Counterfactual impact evaluation methods encompass double difference analysis (or difference-in-difference), randomized selection of subjects, propensity score matching and instrumental variable analysis. It is also possible to combine methods. For example, propensity score matching can be used to create treatment and control groups, while double difference analysis can be employed to evaluate the impact of the treatment.

Double Difference Analysis

Double difference analysis compares treatment and control groups at different time periods. The first step is to look at the difference between the groups. The second step is to look at the difference over time between the groups.

Double difference analysis takes into account that there are some invisible characteristics that account for differences between the treatment and control groups. If these characteristics do not change over time, their impact can be eliminated by comparing both groups before and after the treatment.

Double difference means that two kinds of differences are assessed.
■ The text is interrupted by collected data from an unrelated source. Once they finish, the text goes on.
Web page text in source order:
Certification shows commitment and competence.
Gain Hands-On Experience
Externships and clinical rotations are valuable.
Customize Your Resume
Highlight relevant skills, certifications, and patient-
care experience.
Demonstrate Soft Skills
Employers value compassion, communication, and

Firstly, the difference in time (before and after the intervention), and secondly, the difference between individuals who were subjected to the intervention and those who were not.
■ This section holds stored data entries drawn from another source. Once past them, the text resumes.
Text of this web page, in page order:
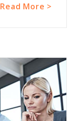
Read More >
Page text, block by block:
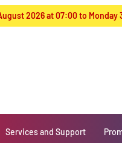
2026 at 07:00 to
Services and Support
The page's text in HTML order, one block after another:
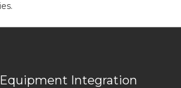
Integration

Let's look at how to analyze the average number of sales per day as an example. Assume that an intervention is applied to the treatment group, they see an ad. This will cause a change in time (“before-after”). We can measure much this treatment changes things by subtracting the change in average number of sales per day for the control group from the change in average number of sales per day for the treatment group. This will give us a double difference estimator (treatment’s impact estimate).

Double difference analysis is based on the idea that, if there was no treatment, the average number of sales per day in the treatment group would be the same as the average number of sales per day in the control group. The counterfactual situation is what would have happened if there was no treatment.

Double Difference Regression

Double difference regression helps to see if the impact is statistically significant. It also helps to take into account the influence of additional periodic or structural factors.

We can develop this regression model:

Yi,t = a + b1Ti + b2Pt + b3TiPt + ԑi,t

where:

Yi is the outcome of a sale in a particular period. This can be measured by the number of sales.

Ti is a variable that has two possible values: 1, if a product participated in the treatment, and 0, if a product did not participate in the treatment.

Pt is a variable that can have two different values. The first value, 0, reflects the time period before the intervention happened. The second value, 1, reflects the time period after the intervention happened.

Ti*Pt is the outcome of the two previous variables which acquires value 1 only when the outcome of the product that received the treatment, in the period after the treatment, is taken into account.

ԑi,t is an error of the regression.

a, b1, b2, b3 are parameters of the regression that are under evaluation.

a reflects the average outcome (sale) of the product which did not participate in the treatment, in the period before receiving the treatment;

b1 reflects the initial difference between the treatment and control groups;

b2 reflects the difference in the outcomes (e.g. sales) of the products that did not participate in the treatment between periods;

b3 reflects an impact estimate.

The significance of the parameters is evaluated at the same time. For example, if the parameter that reflects the impact estimate is not statistically significant, then it is important to be careful about saying that the assistance definitely had an impact.

TLDR: Counterfactual analysis can be used to determine the lift of a campaign or ad. Counterfactual analysis is a method used to determine the difference in outcomes between groups that saw an ad and groups that did not. This analysis takes into account that there are some invisible characteristics that account for differences between groups. If these characteristics do not change over time, their impact can be eliminated by comparing both groups before and after the test group sees the ad.